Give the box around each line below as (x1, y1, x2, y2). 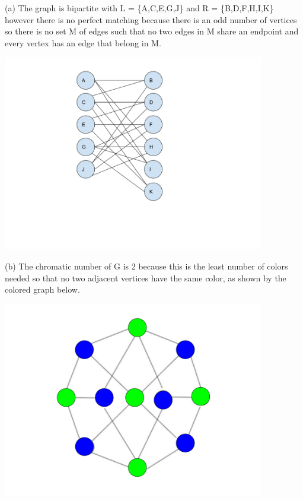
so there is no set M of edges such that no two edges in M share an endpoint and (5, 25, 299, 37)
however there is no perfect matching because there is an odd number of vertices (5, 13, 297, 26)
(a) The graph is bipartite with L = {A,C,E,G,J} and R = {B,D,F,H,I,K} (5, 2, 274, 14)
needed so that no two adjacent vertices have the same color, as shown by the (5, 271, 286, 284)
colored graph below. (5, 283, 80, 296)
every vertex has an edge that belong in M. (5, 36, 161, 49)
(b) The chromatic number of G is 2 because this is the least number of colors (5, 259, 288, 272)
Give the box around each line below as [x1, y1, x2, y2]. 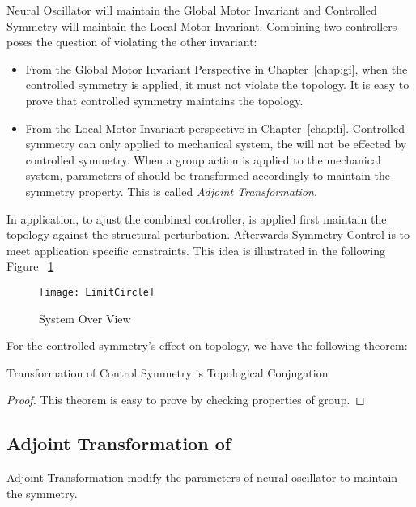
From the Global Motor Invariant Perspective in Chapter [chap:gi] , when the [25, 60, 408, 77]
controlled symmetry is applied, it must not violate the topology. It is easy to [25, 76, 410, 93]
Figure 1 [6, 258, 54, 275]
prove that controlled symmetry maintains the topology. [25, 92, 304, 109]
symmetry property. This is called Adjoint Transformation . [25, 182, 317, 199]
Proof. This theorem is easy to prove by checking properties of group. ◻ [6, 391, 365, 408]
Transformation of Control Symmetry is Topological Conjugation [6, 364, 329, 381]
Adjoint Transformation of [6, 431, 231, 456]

====

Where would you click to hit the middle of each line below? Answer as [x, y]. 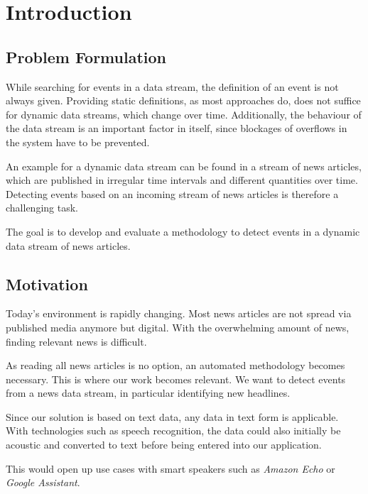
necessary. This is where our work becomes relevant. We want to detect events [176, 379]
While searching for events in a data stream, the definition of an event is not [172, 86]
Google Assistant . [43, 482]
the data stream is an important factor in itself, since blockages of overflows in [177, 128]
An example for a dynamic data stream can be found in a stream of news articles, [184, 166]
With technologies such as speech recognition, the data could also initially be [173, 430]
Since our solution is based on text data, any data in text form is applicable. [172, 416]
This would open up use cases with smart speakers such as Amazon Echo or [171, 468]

====

• _Work request_: Print, without alteration, only the lines above between the one holding "Proof. This theorem" and the one holding "Adjoint Transformation of [6, 431, 231, 456]", inclusive.

• _Task output_:
Proof. This theorem is easy to prove by checking properties of group. ◻ [6, 391, 365, 408]
Transformation of Control Symmetry is Topological Conjugation [6, 364, 329, 381]
Adjoint Transformation of [6, 431, 231, 456]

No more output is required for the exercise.